Il l’avait énoncé d’une manière si banale, si fat, qu’elle avait failli éclater de rire si cela n’avait été son air grave et sérieux. Au même moment, dans ses yeux, le temps de ce court instant, avaient défilé plus d’années qu’elle n’aura jamais vécu. Jamais, il n’avait décrit cet étrange personnage qui marchait dans ses rêves et ses ténèbres.

— Il vous hante, vous obsède.

Elle n’avait pas nié, non plus qu’elle n’avait acquiescé, elle avait seulement levé son verre et avalé une gorgée du poison, son regard planté dans le sien. Il avait alors plongé la main à l’intérieur de sa veste. Tout dans sa personne, depuis ses habits, jusqu’à ce geste, simple, en rien extraordinaire, émanait une gravité et une prestance que démentait le personnage lui-même.

Que se dissimulait-il derrière ces verres fumés ?

Même passé le cours de la nuit, elle n’aura su dire.

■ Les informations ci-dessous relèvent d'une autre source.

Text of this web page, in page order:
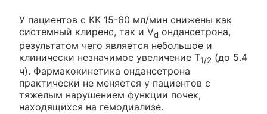
У пациентов с КК 15-60 мл/мин снижены как
системный клиренс, так и Vd ондансетрона,
результатом чего является небольшое и
клинически незначимое увеличение T1/2 (до 5.4
ч). Фармакокинетика ондансетрона
практически не меняется у пациентов с
тяжелым нарушением функции почек,
находящихся на гемодиализе.

Néanmoins, un instant plus tard, elle était là, trônant au milieu de la table, illuminée par le minuscule cône de lumière qui descendait du plafonnier. Elle avait étendu le bras, pour aussitôt le rétracter comme si une terreur soudaine venait de la saisir. Sans un mot, il avait alors repris l’objet et la sensation avait disparu, s’atténuant petit à petit.

— Je vous prie de m’excuser, s’était-il alors confondu, sans plus d’explication.

Sur ses lèvres, son sourire s’était effacé et ses traits semblaient s’être affaissés, à la manière d’un masque de cire qui aurait fondu face au soleil, cependant que dans ses yeux dansait toujours cette lueur farouche.

Sur les murs, une ombre étrange s’était élevée puis avait disparu, ne laissant derrière elle que cette plume mystérieuse qu’elle avait ramassée.